_ACTIVITY_
Repeat, exactly as written, the line containing "ProFans (36, 87)" and each line after it through the end of the data.

_Records from a collection_

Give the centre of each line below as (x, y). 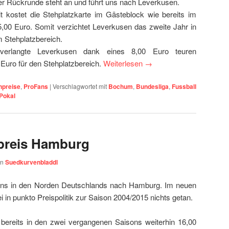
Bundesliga (152, 87)
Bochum (121, 87)
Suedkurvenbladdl (31, 162)
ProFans (36, 87)
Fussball (184, 87)
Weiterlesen (124, 63)
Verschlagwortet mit (80, 86)

_FINISHED EXERCISE_
ProFans (36, 87)
Fussball (184, 87)
Weiterlesen (124, 63)
Verschlagwortet mit (80, 86)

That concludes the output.